(Source data)
----------
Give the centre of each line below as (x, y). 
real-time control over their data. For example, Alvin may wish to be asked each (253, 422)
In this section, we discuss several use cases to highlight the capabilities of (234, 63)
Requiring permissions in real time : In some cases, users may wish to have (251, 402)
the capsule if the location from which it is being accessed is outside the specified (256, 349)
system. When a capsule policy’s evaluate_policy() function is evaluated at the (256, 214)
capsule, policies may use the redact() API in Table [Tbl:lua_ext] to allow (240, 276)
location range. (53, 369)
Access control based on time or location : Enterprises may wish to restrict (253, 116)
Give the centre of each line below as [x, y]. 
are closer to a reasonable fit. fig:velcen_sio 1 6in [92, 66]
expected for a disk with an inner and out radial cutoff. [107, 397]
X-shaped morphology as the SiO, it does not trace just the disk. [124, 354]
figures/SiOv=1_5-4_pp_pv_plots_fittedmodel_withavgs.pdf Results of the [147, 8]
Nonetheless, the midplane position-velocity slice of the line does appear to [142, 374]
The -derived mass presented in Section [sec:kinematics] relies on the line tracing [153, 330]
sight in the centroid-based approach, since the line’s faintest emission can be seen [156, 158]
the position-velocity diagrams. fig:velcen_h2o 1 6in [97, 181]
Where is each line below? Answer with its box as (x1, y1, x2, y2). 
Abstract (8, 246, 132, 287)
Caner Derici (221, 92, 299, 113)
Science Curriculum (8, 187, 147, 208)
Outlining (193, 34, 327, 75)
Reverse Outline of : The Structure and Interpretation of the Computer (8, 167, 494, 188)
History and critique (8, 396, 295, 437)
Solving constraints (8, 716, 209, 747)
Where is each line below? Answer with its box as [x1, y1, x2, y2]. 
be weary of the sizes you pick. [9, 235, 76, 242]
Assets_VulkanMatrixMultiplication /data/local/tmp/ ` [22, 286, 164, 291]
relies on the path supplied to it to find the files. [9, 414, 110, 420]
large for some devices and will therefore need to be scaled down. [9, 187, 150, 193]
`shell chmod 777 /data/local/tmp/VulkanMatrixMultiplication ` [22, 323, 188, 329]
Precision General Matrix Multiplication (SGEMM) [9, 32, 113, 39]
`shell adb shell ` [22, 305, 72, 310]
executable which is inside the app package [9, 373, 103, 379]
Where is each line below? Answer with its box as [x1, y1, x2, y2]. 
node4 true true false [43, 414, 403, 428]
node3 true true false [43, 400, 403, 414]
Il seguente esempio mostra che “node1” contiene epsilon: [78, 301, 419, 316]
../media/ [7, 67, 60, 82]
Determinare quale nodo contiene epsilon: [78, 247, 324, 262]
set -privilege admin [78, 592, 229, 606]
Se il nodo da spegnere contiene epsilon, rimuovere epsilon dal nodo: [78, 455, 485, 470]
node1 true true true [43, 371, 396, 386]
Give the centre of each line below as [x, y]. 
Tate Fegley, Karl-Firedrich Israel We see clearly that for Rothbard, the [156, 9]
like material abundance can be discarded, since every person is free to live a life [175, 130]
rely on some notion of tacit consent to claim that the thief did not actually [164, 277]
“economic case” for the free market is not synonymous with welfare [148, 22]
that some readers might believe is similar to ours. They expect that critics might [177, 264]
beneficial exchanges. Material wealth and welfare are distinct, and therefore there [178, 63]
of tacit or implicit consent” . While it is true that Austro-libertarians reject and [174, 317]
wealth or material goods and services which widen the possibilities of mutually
----------
§ What to do
Keep to the lines above, from the first one through the line where "Requiring permissions in" appears, and copy them exactly.

§ Solved exercise
Give the centre of each line below as (x, y). 
real-time control over their data. For example, Alvin may wish to be asked each (253, 422)
In this section, we discuss several use cases to highlight the capabilities of (234, 63)
Requiring permissions in real time : In some cases, users may wish to have (251, 402)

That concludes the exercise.